A computer character, capable of realistic emotional expressions may soon be incorporated into working applications.
The research team in the Information Society Technologies (IST) project ERMIS created a prototype able to analyse and respond to user input.
In the analysis phase, the team extracted some 400 features of common speech, then selected around 20-25 as the most important in expressing emotion. These terms were then fed into a neural network architecture that combined all the different speech, paralinguistic and facial communications features. For facial expression, some 19 were selected as the most relevant and were input accordingly.
The results of this analysis were incorporated into a prototype system with several on-screen characters, each of which were capable of reacting to and reproducing the emotional content in speech and facial expressions. By interacting with their human subjects, these computer characters would attempt to make the user angry, happy, sad or even bored. Sometimes with great success, explained Stefanos Kollias of the National Technical University of Athens.
He emphasises, however, that the team did not just focus on extreme emotions. “We tried to develop real-life situations, with the language and facial reactions that expressed everyday emotions over a wide range. For example, feeling positive and eager to participate, or negative and less motivated.”

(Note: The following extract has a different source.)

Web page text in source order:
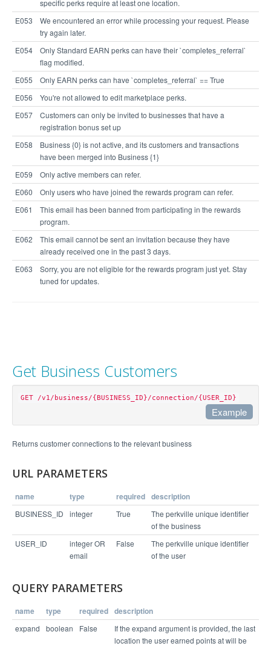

The result of the ERMIS team’s work is what they call the “sensitive artificial listener,” a computer character that is capable of realistically expressing emotions when communicating with human beings.
The project partners have taken these results and are now analysing them with a view to incorporation into their own products. BT for example is very interested in how the results could be used within its call centre technologies. Nokia, another partner, is investigating the possibility of incorporating such abilities into its multimedia mobile phones. Eyetronics is incorporating what has been learnt into its own 3D virtual models, in order to enhance modelling of facial movements in virtual characters.
“Our work has shown that combined AV [audiovisual] and speech analysis is both feasible and has the potential for incorporation into working applications,” says Kollias. The project results have also led to a follow-on initiative: the four-year HUMAIN (FP6) project.